Ah yea but with two cards it would still be the same right? I mean it is working as its like i have 1 huge widescreen desktop. And maybe this is the way everyones works but seems kinda crappy to me how everything i open is centered between the two of them so for example videos in media player are cut in half, each half on either monitor. Any alerts/windows that popup are split between the two monitors ect. I want everything to open and work as it did with a single monitor, just opening on my primary monitor. And then id just use my seccond monitor as extra space for more windows if needbe.

And yes im definately going to look into building my own computer once i finish paying off dell (ARGHHH!!!) i got the stupid no down payment computer and was making payments of 26$ a month and never recieved a statement, 2 months ago i finally recieved my first statement and i had paid off a grandtotal of 56$ off of my financing. 

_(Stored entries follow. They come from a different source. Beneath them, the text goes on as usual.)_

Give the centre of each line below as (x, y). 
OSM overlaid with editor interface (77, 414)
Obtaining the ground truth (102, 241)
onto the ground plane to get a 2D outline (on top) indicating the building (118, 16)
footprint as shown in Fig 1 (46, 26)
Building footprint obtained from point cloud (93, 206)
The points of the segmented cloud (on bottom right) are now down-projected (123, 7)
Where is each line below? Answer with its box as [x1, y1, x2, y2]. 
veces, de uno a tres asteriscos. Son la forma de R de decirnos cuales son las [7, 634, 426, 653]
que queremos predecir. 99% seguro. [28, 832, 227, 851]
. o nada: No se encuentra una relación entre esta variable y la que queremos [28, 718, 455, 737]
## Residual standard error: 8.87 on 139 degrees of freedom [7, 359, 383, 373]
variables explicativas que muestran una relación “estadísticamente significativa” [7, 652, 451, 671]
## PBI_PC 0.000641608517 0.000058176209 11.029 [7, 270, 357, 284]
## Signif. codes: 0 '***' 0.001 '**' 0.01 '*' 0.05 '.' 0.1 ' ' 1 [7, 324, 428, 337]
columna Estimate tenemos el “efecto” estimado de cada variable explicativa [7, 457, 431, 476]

Apparently 22$ of my payment simply went to the interest i was incurring lol. Had i known this i would have paid for it flat out, didnt realize i was gettin hosed with that high of an interest rate. Damn you dell!!!


----------



## McNinja (Jun 22, 2008)

whoa, whoa, maybe this'll cheer you up. I hope you have better luck with your computer buying skillzzz(Z for +5 skills in buying stuff)
http://www.youtube.com/watch?v=xOYjtSumBRo


----------



## magnethead (Mar 18, 2006)

stressfreesoul said:


> Not on the 6200, I have one, it doesn't support dual view (two monitors, with seperate resolutions and attributes).
> The 6600GT supports this (only just). I suggest an upgrade if you want a decent multiple monitor setup.


I'm finding posts on google that it does? 

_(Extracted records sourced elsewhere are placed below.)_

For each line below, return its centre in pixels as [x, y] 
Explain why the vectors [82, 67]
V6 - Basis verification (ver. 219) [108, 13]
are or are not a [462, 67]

Not sure if it requires multimon, but it should support dual view?


----------



## stressfreesoul (Mar 17, 2008)

Really? Im gonna prod mine then. All I read is it doesn't. I'll get back to you NSH08.


----------



## NeedSomeHelp08 (Jul 27, 2008)

Alright, well if you find out it does lemme know. This is frustrating as hell , trying to watch movies suckkkksss.


----------



## magnethead (Mar 18, 2006)

i dont know what card we have in our church's computer, it's an nvidia PCIe card that doesn't need any auxilary power. Not sure if it's a 6200 or not. 

anywho, it gets very finicky for dualview. projector has to be turned on before computer, and if the projector's cable isn't oriented right (i think it has a short), it will show all options except dualview. S full shut down and restart with the cable moved alittle nets the dualview option back.


----------